Das Familienunternehmen mit Tradition und Geschichte: Volker (l.) und Jonathan Bley lieben ihren Beruf. © Stephan Schütze
Die Werkstatt hat sich darauf spezialisiert, Streichinstrumente zu kaufen, zu restaurieren, zu verkaufen und sie an Schüler und Studenten zu vermieten. Dabei hat Volker Bley gelernt, Instrumente zu bauen. Stolz präsentiert er ein Arbeitsergebnis aus seiner Schulzeit. Eine sogenannte Gambe. 1963 gebaut, wurde sie von der Schule und dem Land Bayern bis nach Tokio gebracht und dort ausgestellt. Voller Stolz ist Volker Bley auch heute noch, wenn er das Instrument in den Händen hält.

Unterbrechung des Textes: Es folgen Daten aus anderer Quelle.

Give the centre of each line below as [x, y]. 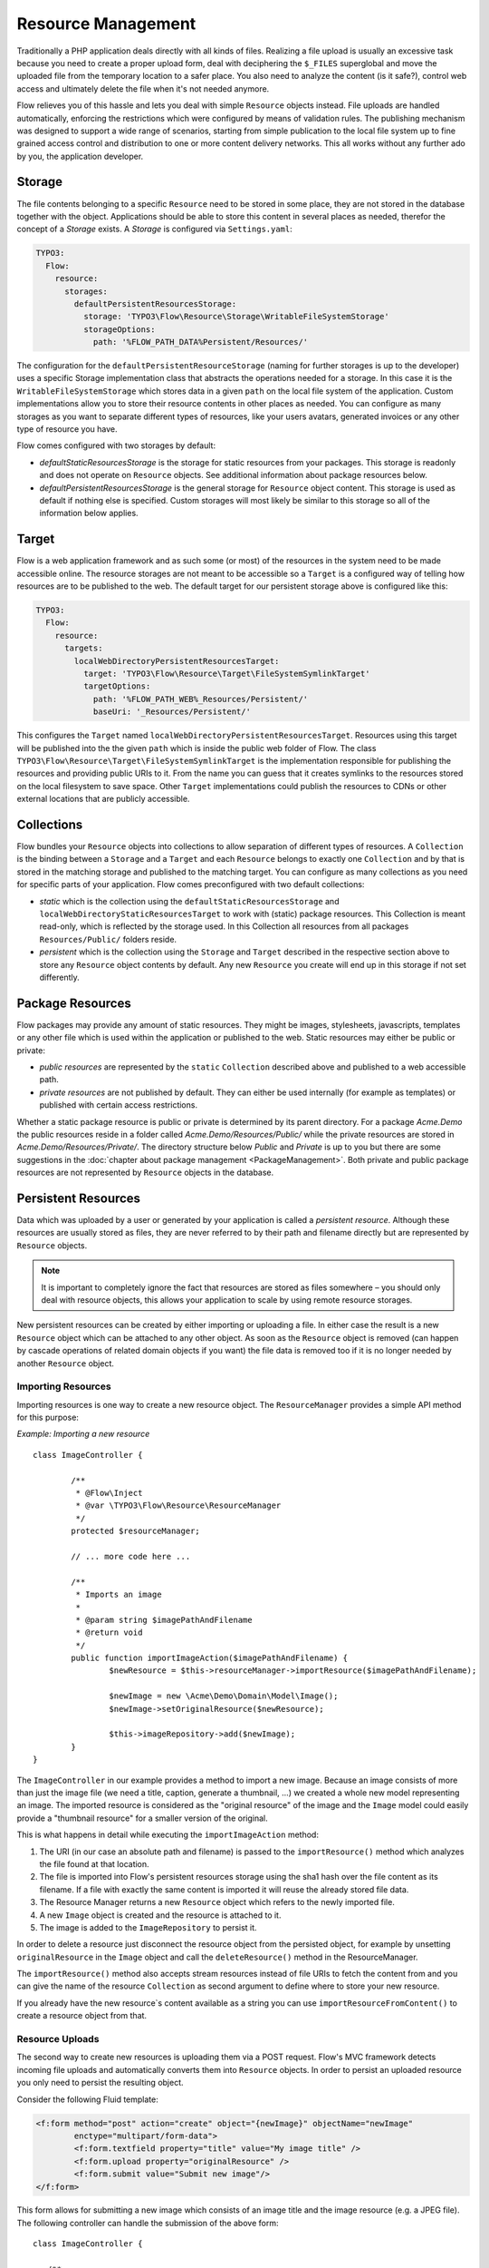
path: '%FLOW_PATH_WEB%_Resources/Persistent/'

Ebenso interessant wie Bleys Geschichte ist auch die der Viola-da-Gamba. Nachdem das Streichinstrument verkauft wurde, spielte eine Musikerin das Instrument. 50 Jahre später ist es wieder in Bleys Besitz. „Mein Sohn hat die Gambe im Internet wiedergefunden und dann haben wir sie zurückgekauft“, erzählt Bley strahlend. Bis heute spiele er das Instrument. Auch sein Gesellenstück von 1964 ist heutzutage noch in Volker Bleys Besitz. Ein Violoncello. Bis heute spielt er es und „keines klingt besser, keines sieht schöner aus“, sagt er, und man merkt deutlich, wie viel Freude er an seinen Instrumenten hat.
Zukunftspläne
Seit frühster Kindheit macht er Musik, baut und erfindet schon damals eigene Instrumente. Insgesamt 30 verschiedene Instrumente spielt der 75-Jährige. Dabei fertigt Bley viele seiner Werkzeuge selbst. „Gerade die Formen müssen immer an das zu bearbeitende Instrument angepasst sein“, erklärt er. Denn nur so kann es perfekt werden.
Dass der Laden auch in Zukunft Bley und Sohn heißen wird, darüber ist sich Volker Bley sicher. „Mein Sohn hat ja schließlich auch einen Sohn“, sagt er, lacht und greift zur nächsten Geige.